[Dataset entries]

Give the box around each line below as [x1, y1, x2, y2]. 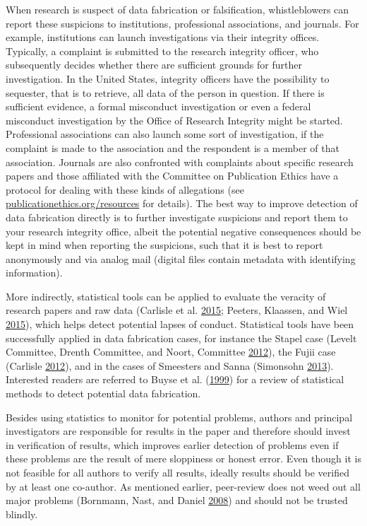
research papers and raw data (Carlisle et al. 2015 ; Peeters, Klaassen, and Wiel [6, 303, 348, 317]
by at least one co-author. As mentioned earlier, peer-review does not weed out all [6, 479, 361, 493]
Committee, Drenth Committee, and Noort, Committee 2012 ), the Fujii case [6, 344, 336, 359]
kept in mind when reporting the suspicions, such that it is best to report [6, 238, 323, 252]
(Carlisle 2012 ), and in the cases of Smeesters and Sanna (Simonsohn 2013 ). [6, 358, 334, 373]
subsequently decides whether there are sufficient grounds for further [6, 57, 302, 72]
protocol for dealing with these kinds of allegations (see [6, 182, 244, 197]
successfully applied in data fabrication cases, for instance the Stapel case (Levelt [6, 330, 357, 345]
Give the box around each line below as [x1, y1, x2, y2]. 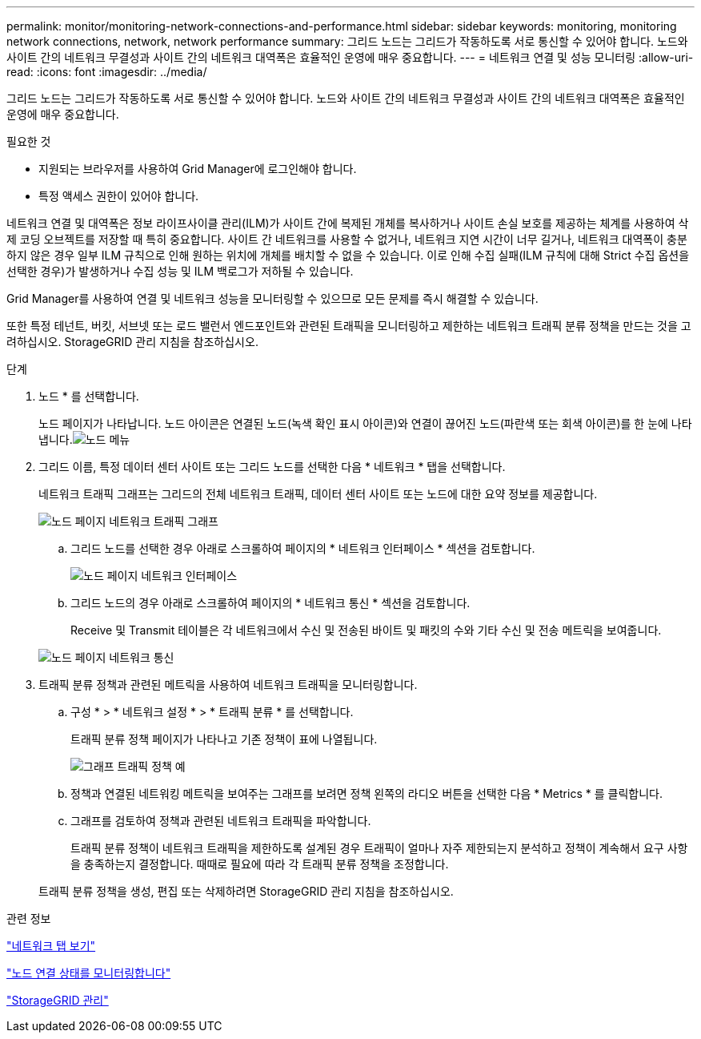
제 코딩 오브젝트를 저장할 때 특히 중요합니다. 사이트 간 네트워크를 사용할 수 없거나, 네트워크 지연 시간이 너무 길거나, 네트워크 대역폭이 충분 [6, 232, 687, 246]
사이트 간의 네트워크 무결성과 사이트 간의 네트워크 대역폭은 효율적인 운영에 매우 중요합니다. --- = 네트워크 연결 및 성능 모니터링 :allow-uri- [6, 50, 694, 64]
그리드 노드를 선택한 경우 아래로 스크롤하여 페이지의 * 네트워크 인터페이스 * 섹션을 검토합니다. [70, 542, 535, 555]
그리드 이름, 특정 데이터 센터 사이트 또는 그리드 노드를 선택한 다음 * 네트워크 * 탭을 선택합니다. [38, 460, 506, 473]
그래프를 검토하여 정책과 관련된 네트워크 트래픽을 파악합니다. [70, 814, 371, 828]
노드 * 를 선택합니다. [38, 389, 139, 403]
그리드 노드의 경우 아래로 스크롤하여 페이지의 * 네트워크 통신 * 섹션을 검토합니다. [70, 596, 471, 610]
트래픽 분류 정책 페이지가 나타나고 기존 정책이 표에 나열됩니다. [70, 732, 378, 746]
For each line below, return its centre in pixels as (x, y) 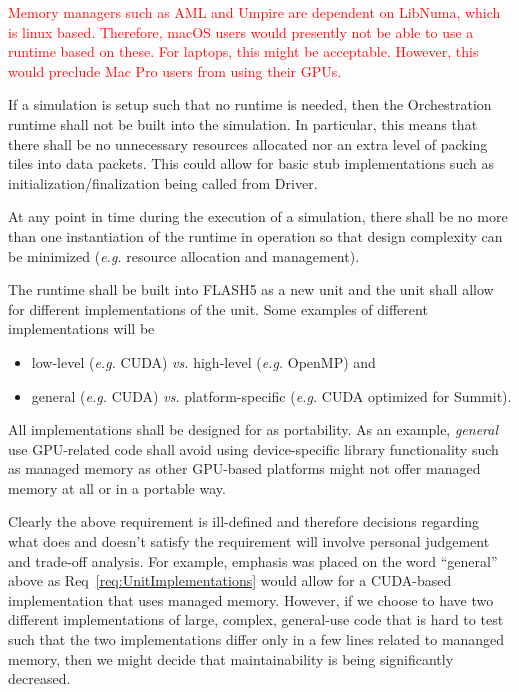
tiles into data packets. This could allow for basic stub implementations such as (251, 163)
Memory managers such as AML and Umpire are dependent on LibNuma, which (254, 12)
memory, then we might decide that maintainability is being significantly (231, 658)
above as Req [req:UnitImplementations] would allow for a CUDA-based (230, 580)
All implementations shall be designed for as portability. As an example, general (253, 429)
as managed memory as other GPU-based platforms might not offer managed (244, 468)
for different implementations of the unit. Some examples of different (218, 308)
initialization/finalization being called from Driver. (163, 182)
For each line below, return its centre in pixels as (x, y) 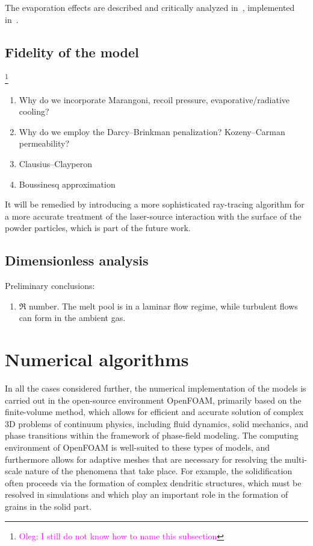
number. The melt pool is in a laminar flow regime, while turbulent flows (163, 306)
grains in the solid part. (48, 506)
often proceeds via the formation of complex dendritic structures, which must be (153, 482)
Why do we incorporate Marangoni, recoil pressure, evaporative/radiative (154, 99)
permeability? (44, 143)
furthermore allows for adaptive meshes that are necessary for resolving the (144, 459)
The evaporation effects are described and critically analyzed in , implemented (150, 7)
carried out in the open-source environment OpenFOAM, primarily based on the (153, 400)
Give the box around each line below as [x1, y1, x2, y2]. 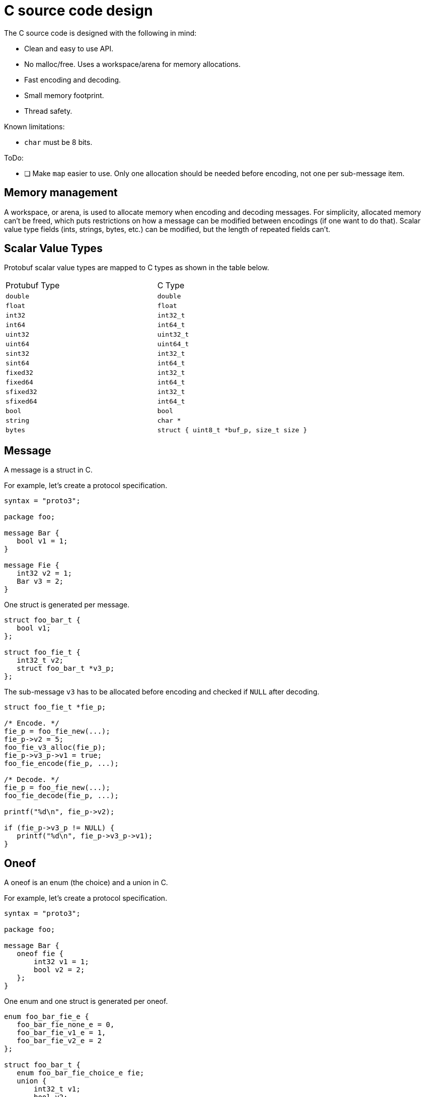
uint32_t [157, 331, 189, 339]
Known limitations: [4, 122, 65, 131]
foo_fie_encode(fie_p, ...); [4, 759, 119, 768]
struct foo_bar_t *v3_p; [17, 664, 115, 673]
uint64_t [157, 340, 189, 348]
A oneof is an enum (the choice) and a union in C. [4, 878, 168, 887]
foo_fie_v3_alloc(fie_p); [4, 743, 106, 752]
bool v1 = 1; [17, 537, 68, 545]
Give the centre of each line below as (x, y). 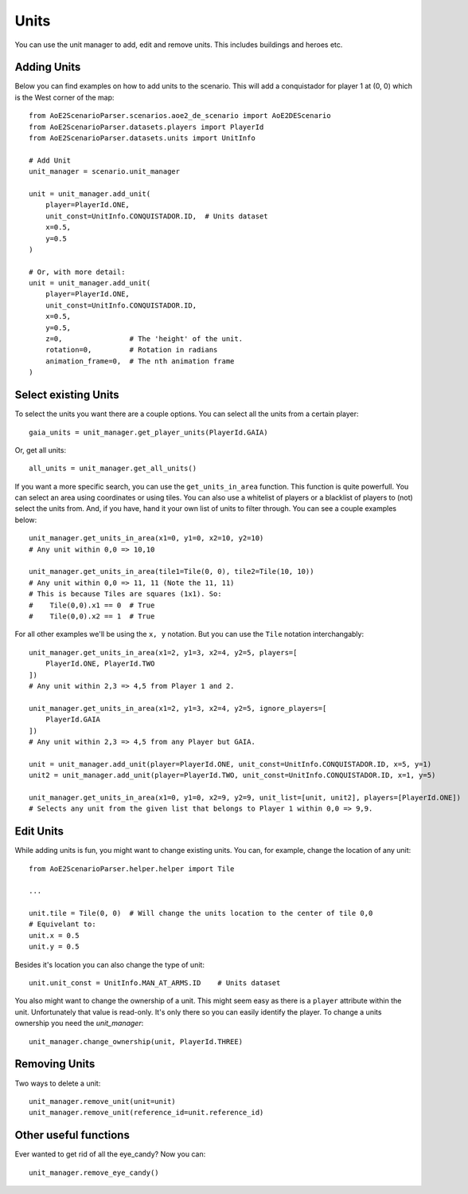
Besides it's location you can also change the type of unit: (109, 964)
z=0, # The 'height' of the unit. (144, 339)
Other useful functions (72, 1135)
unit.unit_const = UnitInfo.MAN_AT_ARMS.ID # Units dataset (155, 983)
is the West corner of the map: (64, 97)
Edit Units (39, 832)
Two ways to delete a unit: (58, 1083)
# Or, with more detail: (77, 272)
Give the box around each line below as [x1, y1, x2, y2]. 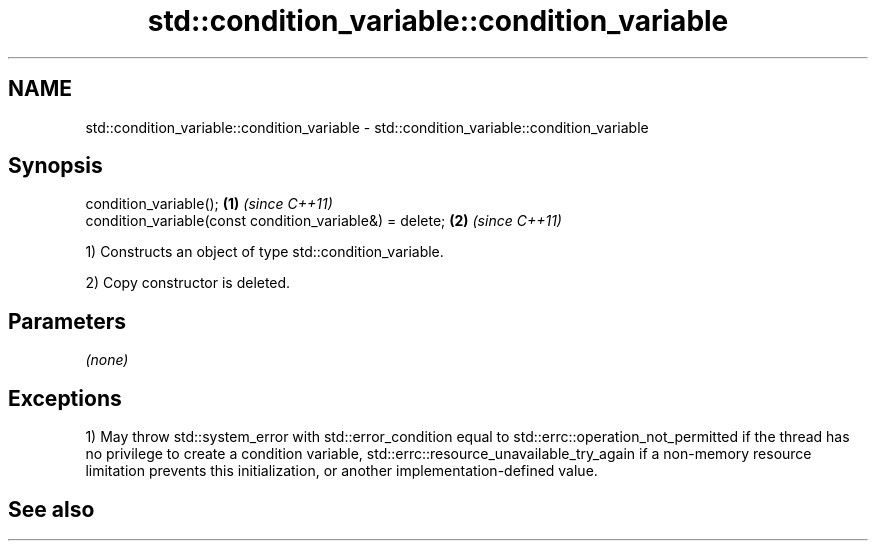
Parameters [8, 308, 126, 334]
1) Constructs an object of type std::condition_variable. [85, 243, 444, 261]
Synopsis [8, 153, 103, 179]
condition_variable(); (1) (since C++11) [85, 195, 333, 213]
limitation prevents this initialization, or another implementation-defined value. [85, 462, 598, 480]
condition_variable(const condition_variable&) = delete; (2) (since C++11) [85, 212, 562, 230]
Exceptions [8, 385, 122, 411]
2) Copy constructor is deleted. [85, 274, 291, 292]
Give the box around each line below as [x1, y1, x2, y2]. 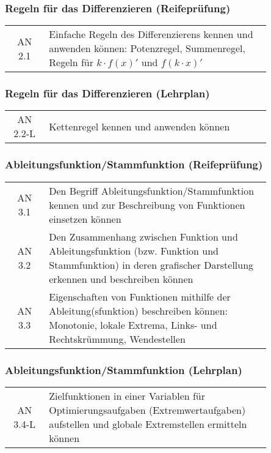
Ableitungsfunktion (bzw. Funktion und [49, 243, 219, 258]
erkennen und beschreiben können [49, 271, 193, 286]
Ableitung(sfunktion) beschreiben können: [49, 303, 228, 318]
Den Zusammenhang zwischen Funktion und [49, 229, 238, 244]
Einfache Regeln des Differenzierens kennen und [49, 27, 253, 42]
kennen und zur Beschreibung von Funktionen [49, 197, 245, 212]
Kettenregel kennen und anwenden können [49, 119, 230, 133]
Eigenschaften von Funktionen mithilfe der [49, 289, 231, 304]
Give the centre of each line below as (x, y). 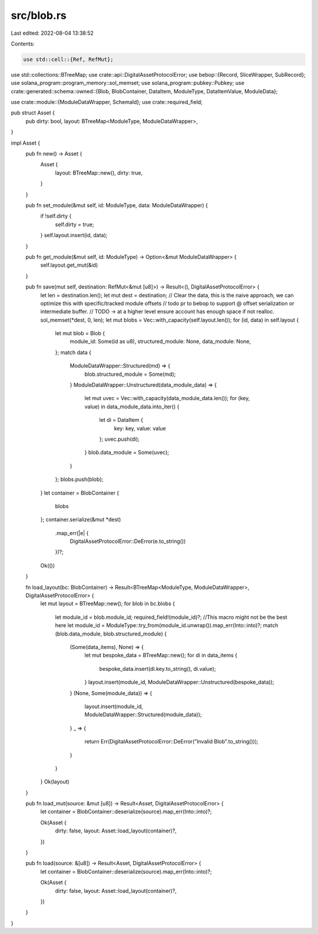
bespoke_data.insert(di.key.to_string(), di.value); (158, 668)
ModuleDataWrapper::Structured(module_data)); (143, 715)
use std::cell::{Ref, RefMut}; (69, 59)
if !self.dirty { (56, 216)
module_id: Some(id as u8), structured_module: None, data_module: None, (160, 342)
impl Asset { (26, 143)
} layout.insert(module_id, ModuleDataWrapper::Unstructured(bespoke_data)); (179, 682)
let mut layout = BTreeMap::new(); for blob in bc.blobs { (107, 604)
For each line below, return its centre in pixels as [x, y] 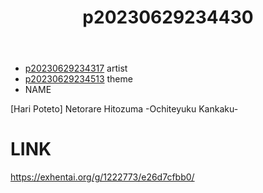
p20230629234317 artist [76, 68]
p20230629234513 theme [78, 79]
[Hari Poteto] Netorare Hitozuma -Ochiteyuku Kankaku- [124, 109]
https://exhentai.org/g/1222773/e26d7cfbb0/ [102, 177]
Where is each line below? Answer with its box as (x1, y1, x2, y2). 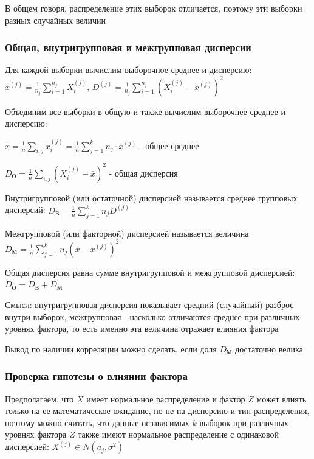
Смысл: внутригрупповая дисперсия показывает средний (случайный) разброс (5, 298, 294, 310)
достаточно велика (235, 342, 303, 355)
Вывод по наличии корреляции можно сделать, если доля (5, 342, 217, 355)
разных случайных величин (5, 13, 106, 26)
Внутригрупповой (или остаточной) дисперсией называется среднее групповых (5, 191, 298, 204)
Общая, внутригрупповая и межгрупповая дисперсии (5, 40, 251, 55)
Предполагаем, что (5, 392, 74, 405)
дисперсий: (5, 203, 46, 216)
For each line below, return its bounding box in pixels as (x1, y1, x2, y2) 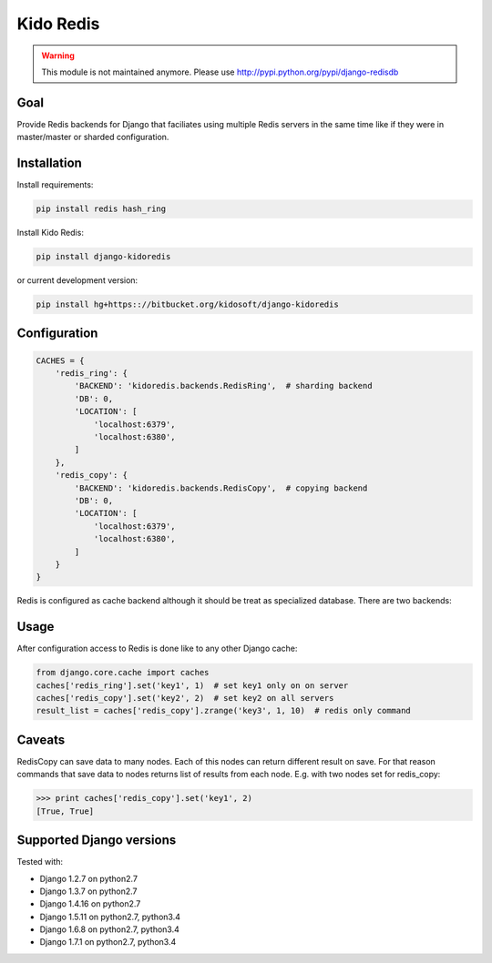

_PROBLEM REQUIREMENTS:_ Given the word "layout", show every line of the records that contains it.

_SOLVED PROBLEM:_
} layout.insert(module_id, ModuleDataWrapper::Unstructured(bespoke_data)); (179, 682)
let mut layout = BTreeMap::new(); for blob in bc.blobs { (107, 604)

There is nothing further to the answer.